Assassin’s Creed Shadows is due to arrive next month on March 20, 2025, after being delayed out of February at the beginning of the year. While that extra time gives Ubisoft more opportunity to get the game ready for prime time, it also gives them more time to show off what we can expect.
The various deep-dives Ubisoft has been doing for Shadows have, so far, focused on different aspects of the game. Today’s however, focuses on what’s behind the game, meaning the tech behind it.
Ubisoft shared a new trailer which, mainly highlights all the things people with the latest-and-greatest PC’s can do with Shadows, but in its blog post we got a few more details on how it’ll run on PS5 and other current-gen consoles, namely how it’ll be achieving its targeted 60 FPS on consoles.
Pierre Fortin, the technology director on Assassin’s Creed Shadows confirmed that the game will run at an upscaled 4K resolution, at 60 FPS, before digging into how Ubisoft is working to make that happen – all while keeping raytraced global illumination, and why Ubisoft focused on keeping RTGI in the game.
“Reaching 60 FPS on a game like Assassin’s Creed Shadows while using RTGI would mean sacrificing quite a lot to accommodate for its relatively high cost. Thus, the direction we took for Shadows was to use a hybrid approach.
Anvil, our in-house engine with which AC Shadows is built, has featured an industry-leading baked (offline) global illumination pipeline since AC Unity, and we have kept improving that over every game built since. Unity introduced it, Syndicate added support for dynamic time of day cycles, Origins introduced what we call a sparse GI system to support drastically larger open worlds, and Valhalla added support for multi-state environments, as it was necessary for the settlements.
On Shadows, we continued to improve this technology by adding support for the new dynamic seasons – the global illumination of a scene is drastically different is there is a snow cover compared to lush vegetation with colorful flowers blooming – as well as supporting much thinner walls.
The advantage of this proven, yet modernized technology is its relatively low GPU cost. This allowed us to target a 60 FPS experience on Xbox Series X and PS5 that is still impressive, in which we still had room for new gen improvements. For it is worth noting that all the vegetation in AC Shadows is physically animated on the GPU based on a dynamic wind system driven by a fluid simulation!
Finally, we didn’t want the image in performance mode to be so low resolution that it becomes blurry, and targeting 60 FPS with raytracing on console would have meant we would not have had enough GPU budget to improve other rendering systems.

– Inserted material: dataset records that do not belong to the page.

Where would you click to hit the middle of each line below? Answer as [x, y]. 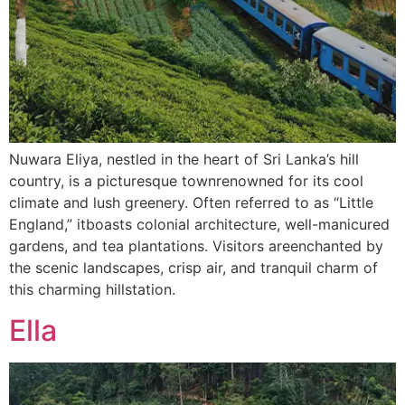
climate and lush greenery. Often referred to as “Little [191, 203]
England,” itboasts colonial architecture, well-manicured [199, 225]
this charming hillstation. [92, 290]
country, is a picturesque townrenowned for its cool [186, 181]
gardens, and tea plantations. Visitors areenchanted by [196, 246]
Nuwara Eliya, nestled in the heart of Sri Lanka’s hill [184, 160]
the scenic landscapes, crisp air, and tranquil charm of [193, 268]
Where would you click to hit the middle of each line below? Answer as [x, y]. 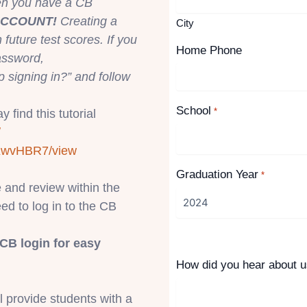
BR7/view [51, 150]
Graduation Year [218, 175]
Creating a [89, 21]
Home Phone [209, 51]
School [194, 111]
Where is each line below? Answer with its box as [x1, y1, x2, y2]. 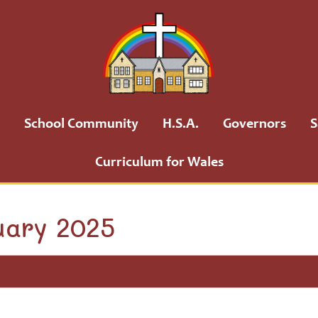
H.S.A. [163, 118, 199, 132]
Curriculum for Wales [94, 156, 224, 170]
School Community [24, 118, 138, 132]
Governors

However, it was clear to us that there are undeniable advantages to raytraced global illumination. First and most importantly is that it adapts to change in the scene. In a game such as Shadows, in which we had strong ambitions with destructible objects and a changing environment, the benefits in image quality of having global illumination that adapts to the change in the scene are numerous.
Furthermore, raytraced global illumination implicitly introduced raytraced ambient occlusion, which adds subtle, yet noticeable details to the image. Furthermore, we are no longer bound to fixed size world space resolutions for our GI, which increases lighting quality details.
But, most importantly, we had one game feature that we really want to introduce, the Hideout, that simply could not exist without raytraced global illumination to make it as we wanted it to be.”
It surely is an impressive feat, to have a feature like RTGI, and still have the game running at 4K/60 FPS. It’ll really be something when we can actually see it in action when the game launches, this coming March.